- Bamrauli Location in Uttar Pradesh, India
- Coordinates: 27°11′59″N 78°46′20″E﻿ / ﻿27.19981°N 78.77224°E
- Country: India
- State: Uttar Pradesh
- District: Mainpuri

Area
- • Total: 2.907 km^{2} (1.122 sq mi)

Population (2011)
- • Total: 1,519
- • Density: 522.5/km^{2} (1,353/sq mi)
- Time zone: UTC+5:30 (IST)

= Bamrauli, Mainpuri =

Village in Uttar Pradesh, India

Bamrauli is a village in Ghiror block of Mainpuri district, Uttar Pradesh. As of 2011, it had a population of 1,519, in 243 households.

== Demographics ==
As of 2011, Bamrauli had a population of 1,519, in 243 households. This population was 49.7% male (755) and 50.3% female (764). The 0-6 age group numbered 274 (129 male and 145 female), or 18.0% of the total population. 196 residents were members of Scheduled Castes, or 12.9% of the total.

The 1981 census recorded Bamrauli as having a population of 768 people, in 122 households.

The 1961 census recorded Bamrauli as comprising 2 hamlets, with a total population of 459 people (246 male and 213 female), in 78 households and 32 physical houses.

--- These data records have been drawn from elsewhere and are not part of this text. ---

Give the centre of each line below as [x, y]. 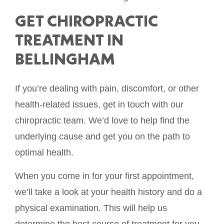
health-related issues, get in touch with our [99, 105]
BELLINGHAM [65, 59]
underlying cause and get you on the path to [102, 137]
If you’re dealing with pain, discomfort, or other [107, 89]
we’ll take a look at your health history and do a [108, 192]
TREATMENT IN [69, 40]
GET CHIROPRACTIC [86, 21]
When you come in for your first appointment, [104, 176]
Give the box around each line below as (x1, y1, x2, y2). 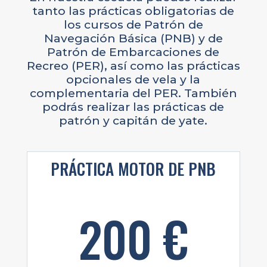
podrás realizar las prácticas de (42, 100, 225, 114)
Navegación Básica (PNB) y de (44, 31, 223, 46)
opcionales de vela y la (66, 72, 201, 87)
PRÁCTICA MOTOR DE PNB (51, 156, 216, 181)
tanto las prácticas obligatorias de (32, 4, 234, 18)
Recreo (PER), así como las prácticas (26, 58, 240, 73)
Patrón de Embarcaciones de (47, 45, 220, 60)
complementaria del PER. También (29, 86, 237, 101)
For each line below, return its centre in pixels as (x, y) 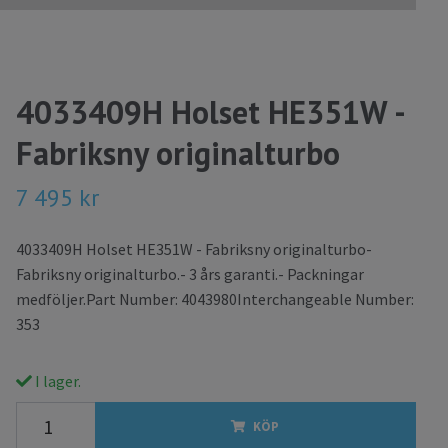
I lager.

The area of the village was given as 788 acres.

== Infrastructure ==
As of 2011, Bamrauli had 2 primary schools; it did not have any healthcare facilities. Drinking water was provided by hand pump and tube well/borehole; there were no public toilets. The village did not have a post office or public library; there was at least some access to electricity for all purposes. Streets were made of both kachcha and pakka materials.